Migraine with Aura Linked to Increased Stroke Risk

Patients who suffer migraine with aura have twice the risk for ischemic stroke, the most common type of stroke (caused by an interruption of blood flow to the brain), as those with migraine without aura, according to an industry-funded meta-analysis in the British Medical Journal (BMJ).

Migraine with aura is a less form of migraine headache, with “aura” referring to symptoms an individual feels shortly before onset of the headache. Although the causes of migraines with aura are unknown, scientists think serotonin and dopamine, two brain neurotransmitters (chemical messingers) may be responsible. These brain chemicals are unable to cope when something abnormal occurs – like a headache – and may cause the brain and immune system to react. This causes brain blood vessels to expand, while at the same time, releasing more chemicals to regulate the vessels’ size. The vessels open and dilate, which sometimes triggers a severe, throbbing headache.

In the BMJ study, researchers analyzed 25 studies examining associations between migraine and cardiovascular risk. The findings include:

• Overall migraine was associated with increased risk for stroke, however, the association appeared limited to migraine with aura.

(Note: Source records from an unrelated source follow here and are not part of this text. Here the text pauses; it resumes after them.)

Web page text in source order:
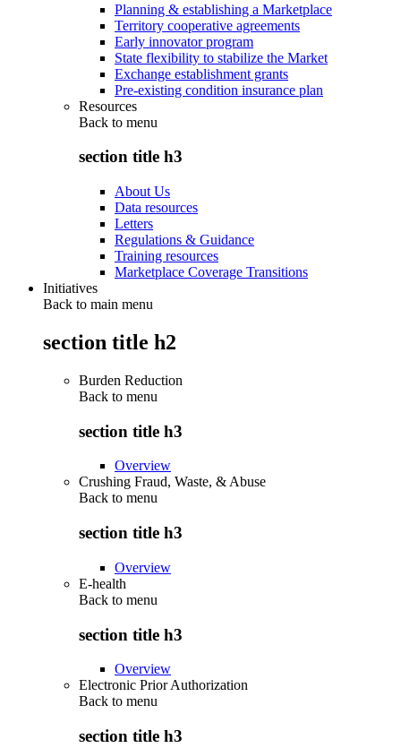
Planning & establishing a Marketplace
Territory cooperative agreements
Early innovator program
State flexibility to stabilize the Market
Exchange establishment grants
Pre-existing condition insurance plan
Resources
Back to menu
section title h3
About Us
Data resources
Letters
Regulations & Guidance
Training resources
Marketplace Coverage Transitions
Initiatives
Back to main menu
section title h2
Burden Reduction
Back to menu
section title h3
Overview
Crushing Fraud, Waste, & Abuse
Back to menu
section title h3
Overview
E-health
Back to menu
section title h3
Overview
Electronic Prior Authorization
Back to menu
section title h3
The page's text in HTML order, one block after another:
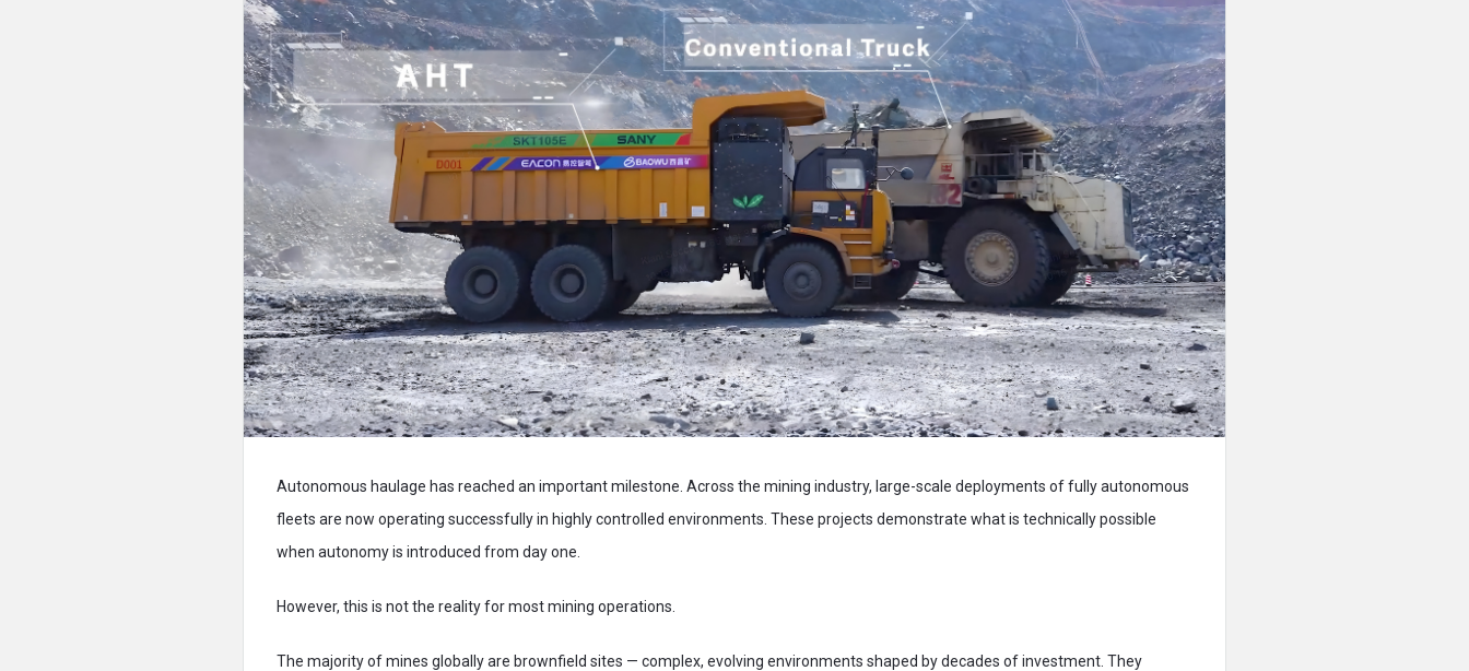
Autonomous haulage has reached an important milestone. Across the mining industry, large-scale deployments of fully autonomous
fleets are now operating successfully in highly controlled environments. These projects demonstrate what is technically possible
when autonomy is introduced from day one.
However, this is not the reality for most mining operations.
The majority of mines globally are brownfield sites — complex, evolving environments shaped by decades of investment. They

• Females with migraines had greater overall stroke risk than males.

• Stroke risk was further increased in migraineurs younger than 45, smokers and women using oral contraceptives.

• Migraine was not associated with risk for myocardial infarction (MI) or cardiovascular death.

As painful as the headaches are, however, the risk of stroke for most patients with migraine is low.

Symptoms of migraines and migraines with aura include:

•  A headache lasting anywhere from four to 72 hours

•  Pain in the front of the head on one or both sides of the temple

•  Nausea

•  Yawning

•  Irritability

•  Vomiting

•  Low blood pressure

•  Feelings of anxiety

•  Light, sounds and motion sensitivity

•  Blind spots

•  Seeing zigzag patterns

•  Hallucinations

•  Vision impairment in one or both eyes

•  Weakness

Diagnosis:

Prior to treatment, a doctor will most likely perform a physical examination to negate any other possible causes for the headaches. Other tests such as blood tests, x-rays, CT scan and MRI may also be ordered. After analysis, the doctor will recommend an appropriate treatment.